Читать книгу 📗 "Мятежник (СИ) - Марли Вита"
— Пусть я злобная насильница, — красивая, худая и гибкая, она села рядом и принялась ласкать, гладить и покусывать его. — но, пожалуй, подожду пока ты сам не попросишь меня взять тебя.
Провела языком по шее, ключицам. Прихватила зубами сосок.
— А ты попросишь?
— Нет.
Огладила его бедро, согнув ногу в колене достала до ягодиц.
— Попросишь?
— Нет.
Эолис задрожал, когда её пальцы скользнули между ягодиц, очерчивая влажную линию. Хотел запрокинуть голову и выть от удовольствия, но гордость не позволяла. Продолжал смотреть на Гвилисс с напускной злобой, хотя внутри всё бушевало. Она дразнила, соблазняла, ломала его волю пусть и не по-настоящему. И он обожал это.
— Попросишь?
Во рту пересохло. В ушах барабанил пульс. Её молочные груди были слишком близко, цветочный запах, смешанный с ароматом её женской эссенцией щекотал ноздри. Эолис шумно выдохнул сквозь зубы. Путы, слабо стянутые на бантик, развязались, и он больше не смог терпеть.

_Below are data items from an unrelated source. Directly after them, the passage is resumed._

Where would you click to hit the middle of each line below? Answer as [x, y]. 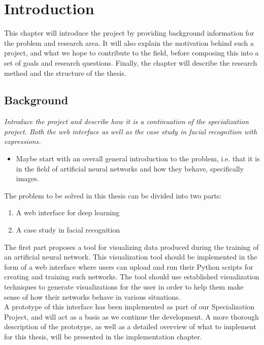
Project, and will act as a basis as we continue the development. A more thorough [131, 316]
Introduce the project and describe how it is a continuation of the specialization [126, 121]
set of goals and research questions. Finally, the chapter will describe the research [131, 62]
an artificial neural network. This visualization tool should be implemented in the [131, 257]
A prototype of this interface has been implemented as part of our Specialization [129, 307]
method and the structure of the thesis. [65, 73]
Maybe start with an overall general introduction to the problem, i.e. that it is [138, 159]
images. [27, 178]
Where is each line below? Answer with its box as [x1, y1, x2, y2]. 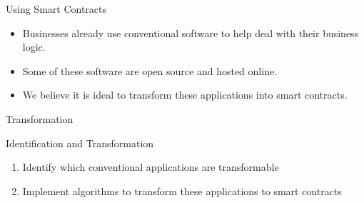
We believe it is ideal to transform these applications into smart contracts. [22, 87, 348, 102]
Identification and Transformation [6, 135, 154, 150]
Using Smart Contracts [6, 1, 107, 16]
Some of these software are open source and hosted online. [22, 63, 278, 78]
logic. [22, 39, 46, 54]
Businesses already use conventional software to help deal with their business [22, 25, 359, 40]
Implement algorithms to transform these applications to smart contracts [22, 183, 342, 198]
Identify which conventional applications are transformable [22, 159, 279, 174]
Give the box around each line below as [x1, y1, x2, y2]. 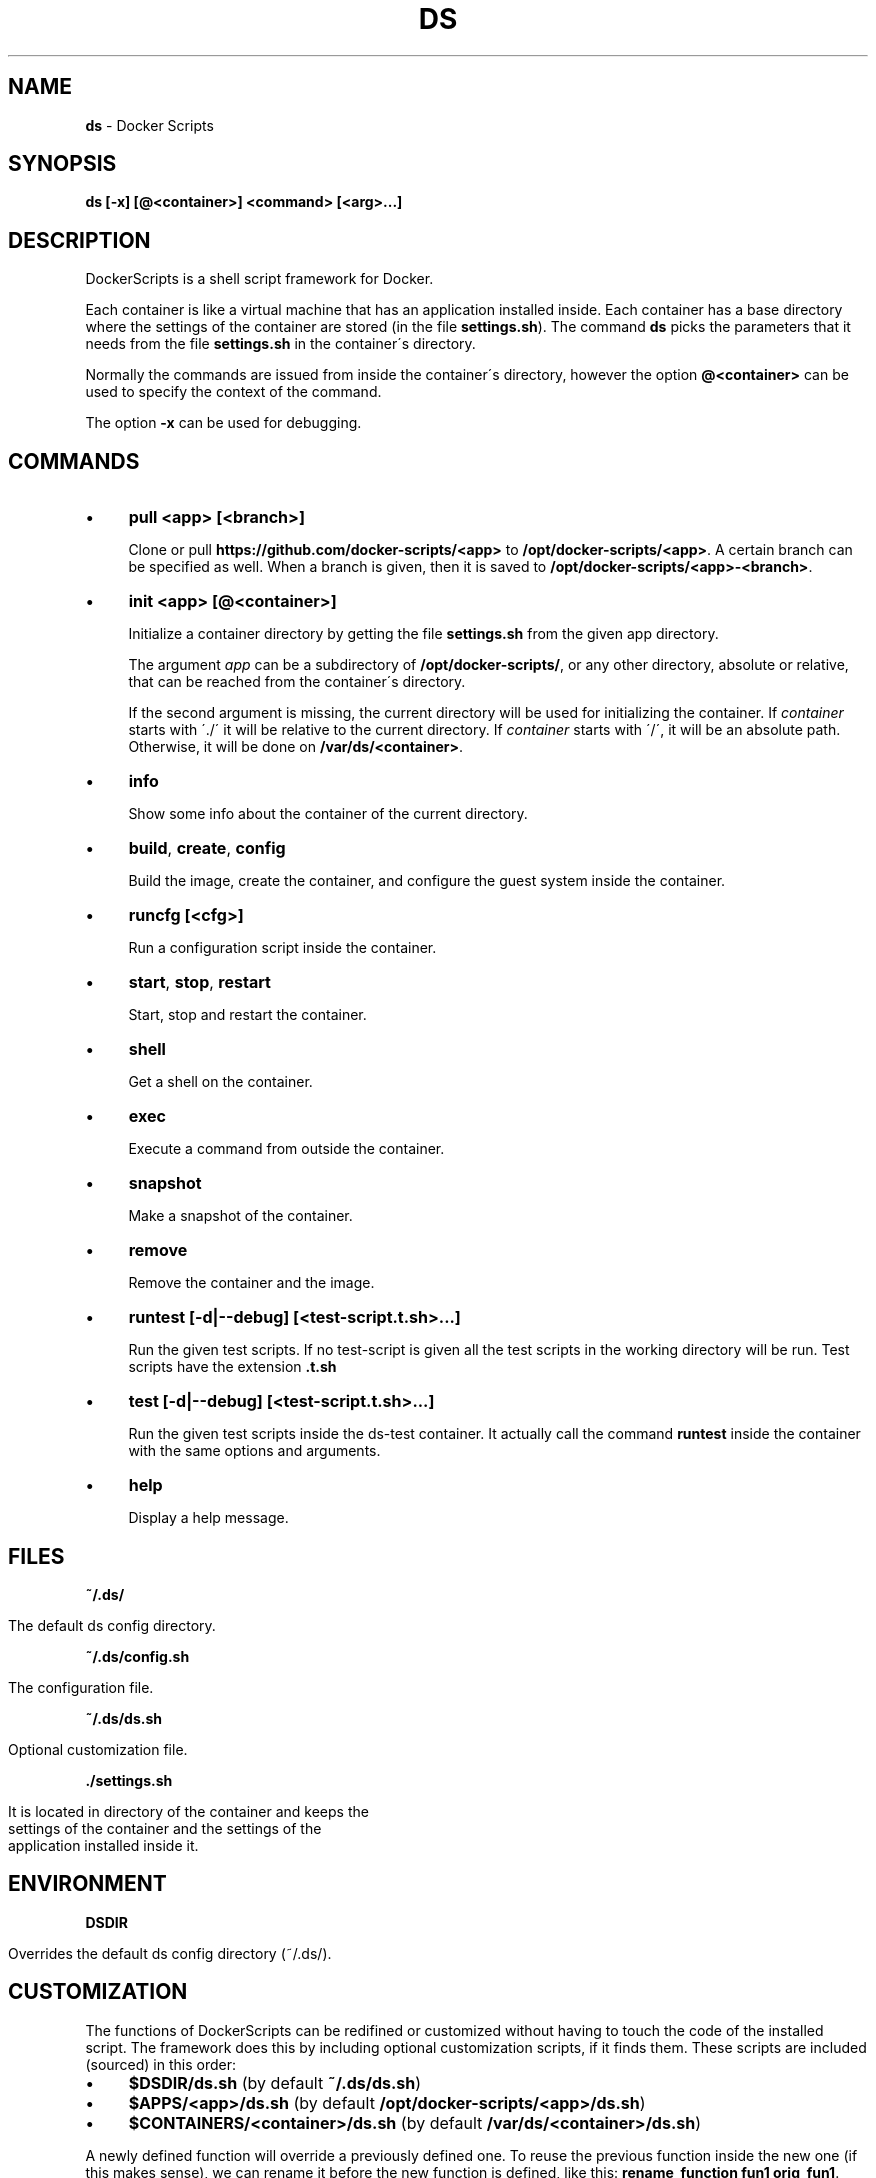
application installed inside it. [8, 1836, 199, 1854]
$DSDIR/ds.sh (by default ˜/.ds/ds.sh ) [128, 2072, 422, 2093]
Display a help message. [128, 1509, 289, 1527]
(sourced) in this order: [85, 2055, 237, 2073]
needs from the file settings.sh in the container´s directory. [85, 335, 476, 353]
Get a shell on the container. [128, 1073, 313, 1091]
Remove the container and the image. [128, 1274, 375, 1292]
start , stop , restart [128, 972, 271, 993]
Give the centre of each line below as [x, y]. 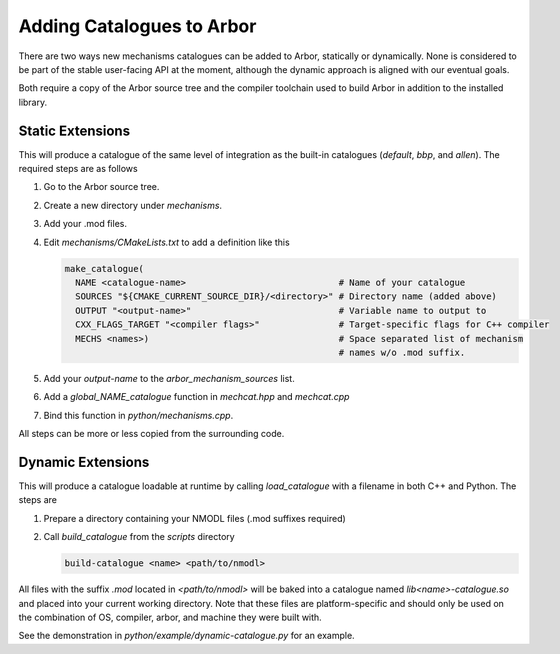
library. [33, 102]
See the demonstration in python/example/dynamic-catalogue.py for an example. [186, 636]
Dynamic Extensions [84, 461]
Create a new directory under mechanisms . [133, 205]
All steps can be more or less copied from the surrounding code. [151, 434]
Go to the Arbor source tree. [101, 187]
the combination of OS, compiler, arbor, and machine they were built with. [170, 617]
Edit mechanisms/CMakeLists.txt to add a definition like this [166, 242]
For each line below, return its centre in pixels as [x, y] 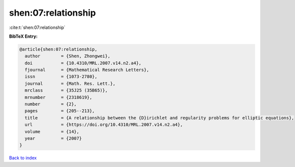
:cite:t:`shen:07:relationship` [37, 27]
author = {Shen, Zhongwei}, [68, 56]
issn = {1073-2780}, [61, 77]
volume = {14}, [52, 131]
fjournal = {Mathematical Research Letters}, [87, 70]
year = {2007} [53, 138]
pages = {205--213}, [60, 111]
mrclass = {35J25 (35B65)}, [66, 90]
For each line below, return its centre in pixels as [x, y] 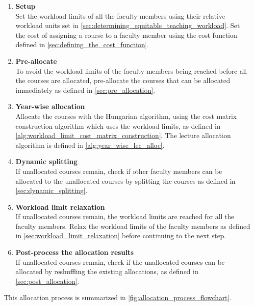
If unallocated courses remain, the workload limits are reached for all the [125, 216]
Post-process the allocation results [75, 252]
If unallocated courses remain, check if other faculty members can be [119, 171]
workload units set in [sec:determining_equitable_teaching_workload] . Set [128, 25]
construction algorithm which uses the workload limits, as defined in [118, 125]
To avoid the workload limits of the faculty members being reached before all [131, 70]
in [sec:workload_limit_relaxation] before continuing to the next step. [121, 236]
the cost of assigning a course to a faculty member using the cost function [126, 35]
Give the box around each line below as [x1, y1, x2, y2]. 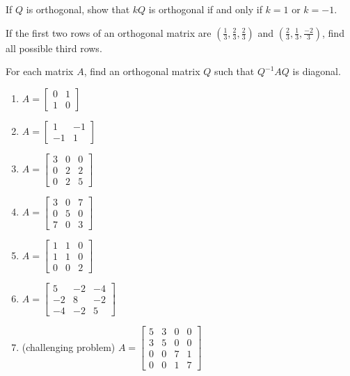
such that [214, 64, 255, 79]
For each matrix [6, 64, 74, 79]
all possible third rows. [6, 40, 102, 55]
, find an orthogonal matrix [83, 64, 200, 79]
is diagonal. [292, 64, 341, 79]
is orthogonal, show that [26, 2, 130, 16]
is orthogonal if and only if [148, 2, 262, 16]
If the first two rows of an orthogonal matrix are [6, 25, 212, 40]
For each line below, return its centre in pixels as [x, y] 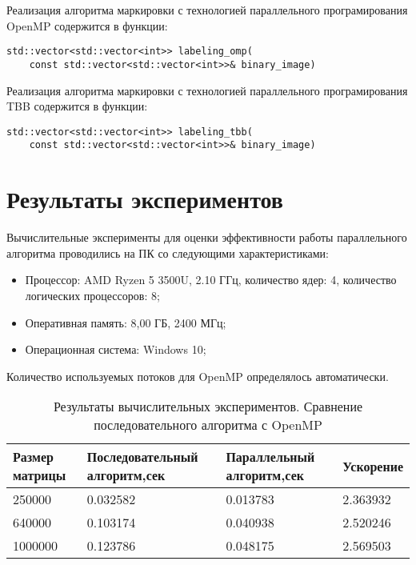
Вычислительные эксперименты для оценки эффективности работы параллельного [207, 237]
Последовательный [142, 457]
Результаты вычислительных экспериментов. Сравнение [208, 407]
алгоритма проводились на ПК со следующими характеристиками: [168, 252]
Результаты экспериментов [145, 199]
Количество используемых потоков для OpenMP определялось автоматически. [198, 376]
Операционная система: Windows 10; [116, 349]
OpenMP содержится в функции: [87, 25]
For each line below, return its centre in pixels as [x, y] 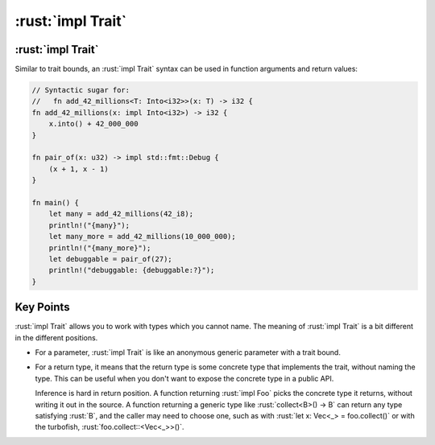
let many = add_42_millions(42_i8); [121, 214]
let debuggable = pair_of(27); [110, 259]
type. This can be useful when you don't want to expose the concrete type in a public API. [184, 378]
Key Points [42, 307]
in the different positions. [56, 337]
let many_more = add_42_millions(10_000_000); [143, 237]
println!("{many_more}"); [100, 248]
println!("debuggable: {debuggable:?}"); [132, 270]
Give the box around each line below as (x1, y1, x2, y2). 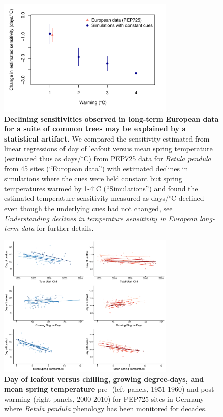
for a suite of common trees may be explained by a (4, 123, 186, 134)
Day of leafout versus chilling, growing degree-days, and (4, 373, 204, 384)
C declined (171, 193, 204, 203)
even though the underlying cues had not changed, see (4, 202, 173, 213)
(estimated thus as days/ (4, 153, 81, 163)
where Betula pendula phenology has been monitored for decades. (4, 403, 207, 414)
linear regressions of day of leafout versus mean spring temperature (4, 143, 213, 154)
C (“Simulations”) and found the (95, 183, 198, 193)
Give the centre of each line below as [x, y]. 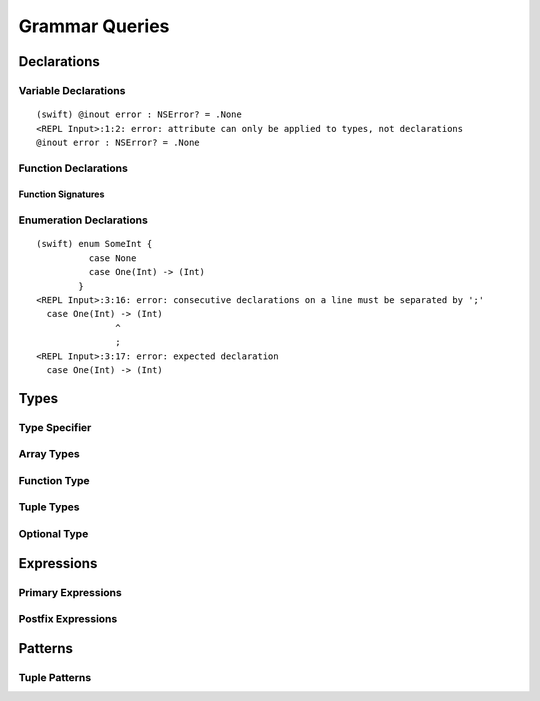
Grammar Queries [94, 26]
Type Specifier [55, 427]
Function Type [54, 480]
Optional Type [53, 533]
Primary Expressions [70, 592]
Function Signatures [61, 194]
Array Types [49, 454]
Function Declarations [73, 168]
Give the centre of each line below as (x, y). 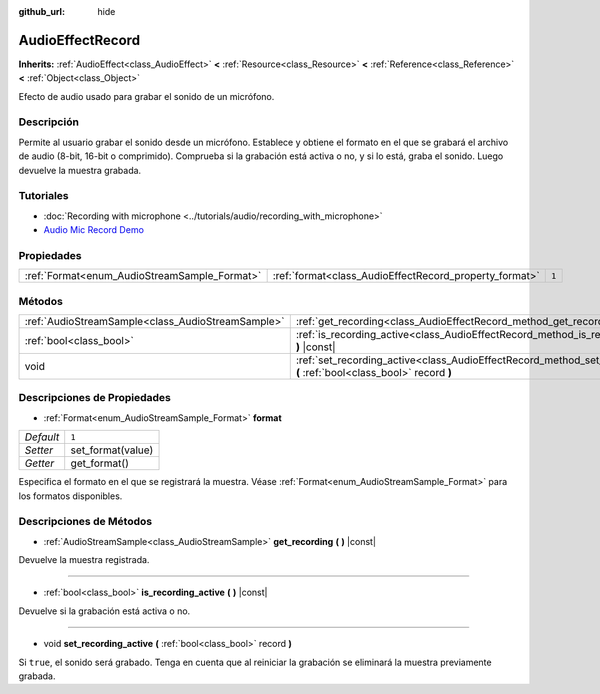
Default (42, 437)
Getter (39, 463)
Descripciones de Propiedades (95, 398)
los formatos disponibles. (70, 496)
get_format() (100, 463)
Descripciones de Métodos (85, 522)
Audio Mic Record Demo (94, 230)
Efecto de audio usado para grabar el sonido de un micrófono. (146, 96)
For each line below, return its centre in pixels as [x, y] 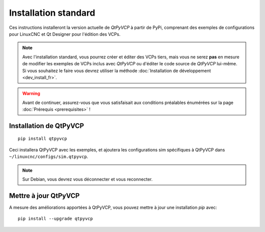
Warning [31, 94]
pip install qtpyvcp [42, 139]
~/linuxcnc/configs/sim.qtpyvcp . [49, 156]
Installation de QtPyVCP [47, 126]
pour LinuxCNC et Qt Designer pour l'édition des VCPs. [65, 34]
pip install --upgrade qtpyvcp [55, 219]
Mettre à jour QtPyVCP [44, 195]
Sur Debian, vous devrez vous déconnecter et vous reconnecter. [88, 180]
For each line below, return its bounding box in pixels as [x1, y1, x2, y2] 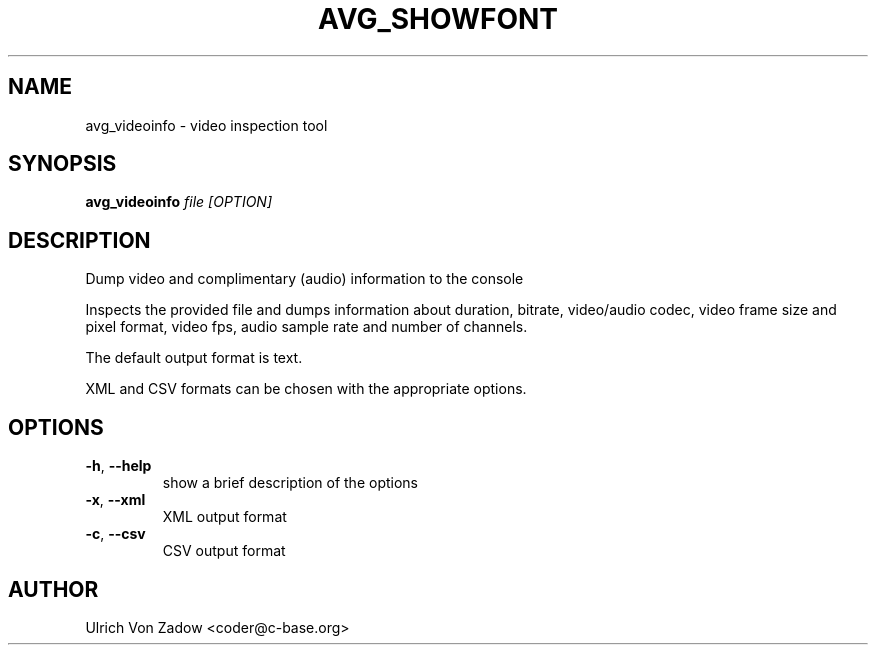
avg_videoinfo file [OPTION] [85, 193, 273, 211]
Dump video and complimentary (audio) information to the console [85, 270, 524, 288]
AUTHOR [8, 576, 99, 602]
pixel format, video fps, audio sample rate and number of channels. [85, 318, 528, 336]
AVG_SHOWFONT [317, 2, 559, 36]
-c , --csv [85, 525, 146, 543]
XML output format [162, 508, 287, 526]
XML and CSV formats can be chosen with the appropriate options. [85, 380, 527, 398]
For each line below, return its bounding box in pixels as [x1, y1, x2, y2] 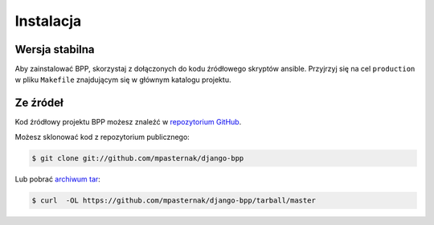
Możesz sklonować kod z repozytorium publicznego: [14, 132, 190, 141]
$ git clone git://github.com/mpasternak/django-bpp [31, 153, 244, 162]
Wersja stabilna [14, 43, 96, 56]
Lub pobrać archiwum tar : [14, 174, 100, 184]
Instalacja [14, 12, 82, 30]
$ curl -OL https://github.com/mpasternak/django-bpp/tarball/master [31, 195, 317, 205]
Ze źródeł [14, 96, 63, 110]
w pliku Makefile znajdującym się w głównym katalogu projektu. [14, 75, 231, 84]

— Да, — рыкнул дроу и освободившимися руками сам притянул её к себе, заставив оседлать.
Она сразу задала бешеный темп. Самозабвенно скакала, запрокинув голову. Тёрлась чувствительным местом о его пах.
— Скажи, что хочешь меня, — прошептала она. — Скажи.
Эолис, капитулируя, признал.
— Хочу… тебя… безумно…
Слюна слетела с его губ, когда он произнёс литанию грязных признаний. И любимая снова обрушилась на него всей своей страстью, сломав подчистую начатую ими игру. В этот раз он уже не пытался сдерживаться. Кричал, стонал, извивался под ней, позволяя ей делать все, что она пожелает. Впервые за долгое время он чувствовал себя по-настоящему свободным, отдаваясь во власть своей любви.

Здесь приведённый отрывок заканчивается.